Figure 8 : Default teddy sketch (Fig. 1) with the text prompt ‘a lego man with right arm up’
Figure 9: Default teddy sketch (Fig. 1) with the text prompt ‘a lego man with left arm up’

Our observations indicate that Latent NeRF’s temporal consistency can be improved by incorporating additional constraints and interactions between different input modalities. This suggests that using a long description of the desired character could enforce temporal consistency between poses.


Building on our observations and discussions, we have some ideas as to how to improve temporal consistency in Latent-NeRF. We could integrate a geometry/shape loss to enhance the model’s ability to maintain consistency between generated images. Additionally, we could develop a mechanism to automatically extract descriptive word descriptors from geometry to use as complementary text prompts. Finally, we could use Stable Diffusion concepts to guide consistency.

Potential Experiments:

Moving forward, we would like to explore the consistency in generating objects with similar geometry (e.g., different keywords as, sword, stick, etc. with the same sketch). To that end, we plan to repeat the same experiment, but with different combinations of geometry and text. Additionally, we would like to investigate the model’s performance when utilizing text prompts unrelated to the geometry, such as “stick” or “apple,” (when the sketch, in fact, displays a sword) to evaluate the robustness of cross-modal interactions. Lastly, we think it would be interesting to find/create a Stable Diffusion concept and apply it to the generation of two different poses.
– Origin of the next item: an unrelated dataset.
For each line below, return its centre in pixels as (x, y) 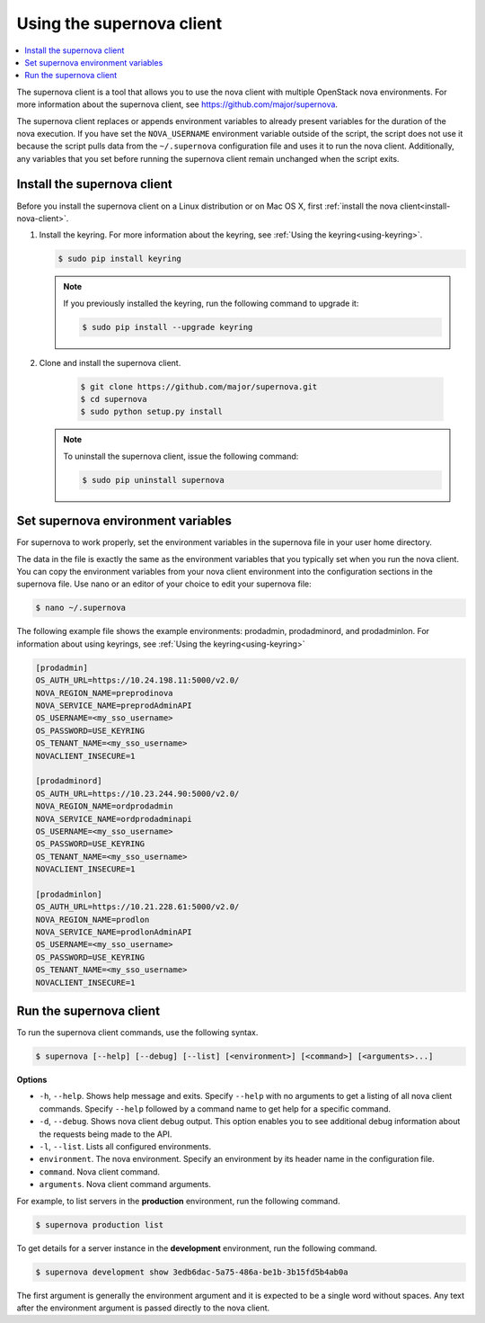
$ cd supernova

Our exploration of Latent NeRF’s temporal consistency and cross-modal interactions highlights the importance of combining sketch and text guides to achieve consistent and accurate 3D image synthesis. By addressing the observed issues and implementing potential enhancements, the model can be further refined to generate even more realistic and consistent images across different inputs. Eventually, this will help animators, modelers, and content creators to easily generate dynamic NeRFs with articulated characters and scenes.

Technical Journey:

Neural networks are renowned for their substantial computational demands, leading to extended training and inference times. Despite notable advancements in the realm of NeRFs research, which have contributed to improved training and inference speeds, these models continue to exhibit high memory requirements. Similarly, diffusion models also exhibit a pronounced appetite for memory resources. Consequently, the execution of Latent-NeRF necessitates access to machines equipped with GPUs boasting a minimum of 12 GB of VRAM.

The training of a single NeRF entails a substantial time investment, ranging from 30 minutes when using NVIDIA RX 3090 to 3 hours using Google Colab. Moreover, the implementation of latent NeRF entailed the integration of numerous dependencies, a process that demanded considerable troubleshooting efforts to ensure proper installation. Given the convergence of the two distinct areas of graphics research, namely NeRFs and Diffusion models, encountering technical challenges during dependency management was a foreseeable aspect of the endeavor. Such technical trouble shooting constitutes an inevitable and crucial facet of the overall research process.

Fortunately, the mentors of this project Sainan Liu, Ilke Demir and Olga Guțan, provided valuable guidance in navigating these technical complexities, which significantly expedited the resolution of issues and allowed us to focus more efficiently on the core aspects of our project.